Marcos Rey quedó estupefacto ante la insolencia de su indigno colega, abandonó su bufete, colgó la toga, y empezó a pensar seriamente en retirarse del mundo, consagrando su vida a la causa de Dios y de la Iglesia. Se le presentó entonces a la memoria el recuerdo de varios amigos y condiscípulos suyos que hacía unos años dejaron las vanidades mundanas y vistieron el hábito capuchino; pero sobre todo se acordó de Jorge, el menor y el más querido de sus hermanos, que, en 1604, había entrado capuchino con el nombre de padre Apolinar de Sigmaringa, y que ahora era un fervoroso predicador del convento de Friburgo.
Tardó mucho tiempo en decidirse, pensando en cuál orden religiosa sería más apropiada a la índole de su espíritu. Le atraían los cartujos, por el culto que rendían a la soledad y al silencio; le gustaban los jesuitas, por su exquisita cultura y celo apostólico; pero le pareció que los capuchinos, a quienes había tratado más íntimamente, reunían el celo de los unos y la soledad de los otros.
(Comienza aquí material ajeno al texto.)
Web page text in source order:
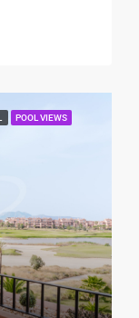
POOL VIEWS
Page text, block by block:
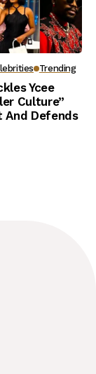
Trending
Ycee
Culture”
And Defends

La oración fervorosa a que se entregó por aquellos días vino a despejar las dudas de su alma. Añadióse a esto el clamor de la fama de varios ilustres capuchinos cuyos nombres llenaban el mundo. Alemania y Suiza pregonaban la caridad sin límites del P. Esteban de Unterwalden y de sus compañeros, «los ángeles de los apestados»; Italia, Austria y España corrían en pos de la palabra fogosa de San Lorenzo de Brindis; San José de Leonisa había sido una de las primeras antorchas del apostolado católico; los jóvenes aristócratas franceses entraban en gran número a la Orden capuchina; por todas partes el nombre de los austeros monjes iba nimbado con una aureola de santidad; quizá el mismo Marcos Rey había conversado, en su reciente viaje por Europa, con alguno de aquellos famosos capuchinos, que eran el dique más formidable opuesto a los avances del Protestantismo. Lo cierto es que su decisión fue enérgica, madura e inquebrantable.
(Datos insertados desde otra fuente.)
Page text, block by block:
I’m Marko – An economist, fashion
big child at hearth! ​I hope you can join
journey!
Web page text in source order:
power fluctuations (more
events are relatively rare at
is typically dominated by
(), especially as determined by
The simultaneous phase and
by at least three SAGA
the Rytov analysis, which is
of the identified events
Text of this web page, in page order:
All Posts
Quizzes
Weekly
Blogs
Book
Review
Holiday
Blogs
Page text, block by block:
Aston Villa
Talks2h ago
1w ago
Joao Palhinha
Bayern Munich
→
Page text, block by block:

El obispo de Constanza, sabedor de los propósitos de Marcos Rey, le aconsejó que, antes de tomar el hábito, recibiera las órdenes sagradas, para que pudiese dedicarse inmediatamente al apostolado. Aceptó el joven tan cuerdo consejo, y en septiembre de 1612, contando 35 años de edad, el brillante abogado subía las gradas del altar, ordenado de sacerdote. Su primera misa la celebró en el convento de Friburgo el día 4 de octubre, fiesta de San Francisco de Asís. Un enorme gentío se congregó en la iglesia de los capuchinos para ver aquel insólito espectáculo de la renuncia de todas las ilusiones mundanas, ofrecido valientemente por el nuevo sacerdote. Después de la misa, fue vestido con el hábito que tanto había deseado; y en el mismo momento, Marcos Rey dejó su glorioso nombre seglar y se llamó el padre Fidel de Sigmaringa. El maestro de novicios, al imponerle el nuevo nombre, le dijo estas palabras que habrían de resultar espléndida profecía: «Sé fiel hasta la muerte, y recibirás la corona de la vida».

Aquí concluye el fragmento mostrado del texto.